**** Source data ****
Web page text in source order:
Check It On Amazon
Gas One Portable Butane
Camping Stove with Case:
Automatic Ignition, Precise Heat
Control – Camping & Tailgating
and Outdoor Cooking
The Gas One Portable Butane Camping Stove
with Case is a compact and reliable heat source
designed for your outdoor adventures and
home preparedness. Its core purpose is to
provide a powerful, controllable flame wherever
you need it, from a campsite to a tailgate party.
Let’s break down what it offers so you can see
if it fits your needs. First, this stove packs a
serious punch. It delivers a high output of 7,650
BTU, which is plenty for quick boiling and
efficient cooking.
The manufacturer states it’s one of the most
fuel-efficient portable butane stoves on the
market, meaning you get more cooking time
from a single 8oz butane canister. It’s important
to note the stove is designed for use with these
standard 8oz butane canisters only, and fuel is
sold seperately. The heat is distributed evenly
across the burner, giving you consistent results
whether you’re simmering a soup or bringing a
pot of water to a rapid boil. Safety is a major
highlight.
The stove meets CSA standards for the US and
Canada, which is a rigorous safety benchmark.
****
Your task :: An exact reproduction of the listing is required, covering every entry.

Exercise result ::
Web page text in source order:
Check It On Amazon
Gas One Portable Butane
Camping Stove with Case:
Automatic Ignition, Precise Heat
Control – Camping & Tailgating
and Outdoor Cooking
The Gas One Portable Butane Camping Stove
with Case is a compact and reliable heat source
designed for your outdoor adventures and
home preparedness. Its core purpose is to
provide a powerful, controllable flame wherever
you need it, from a campsite to a tailgate party.
Let’s break down what it offers so you can see
if it fits your needs. First, this stove packs a
serious punch. It delivers a high output of 7,650
BTU, which is plenty for quick boiling and
efficient cooking.
The manufacturer states it’s one of the most
fuel-efficient portable butane stoves on the
market, meaning you get more cooking time
from a single 8oz butane canister. It’s important
to note the stove is designed for use with these
standard 8oz butane canisters only, and fuel is
sold seperately. The heat is distributed evenly
across the burner, giving you consistent results
whether you’re simmering a soup or bringing a
pot of water to a rapid boil. Safety is a major
highlight.
The stove meets CSA standards for the US and
Canada, which is a rigorous safety benchmark.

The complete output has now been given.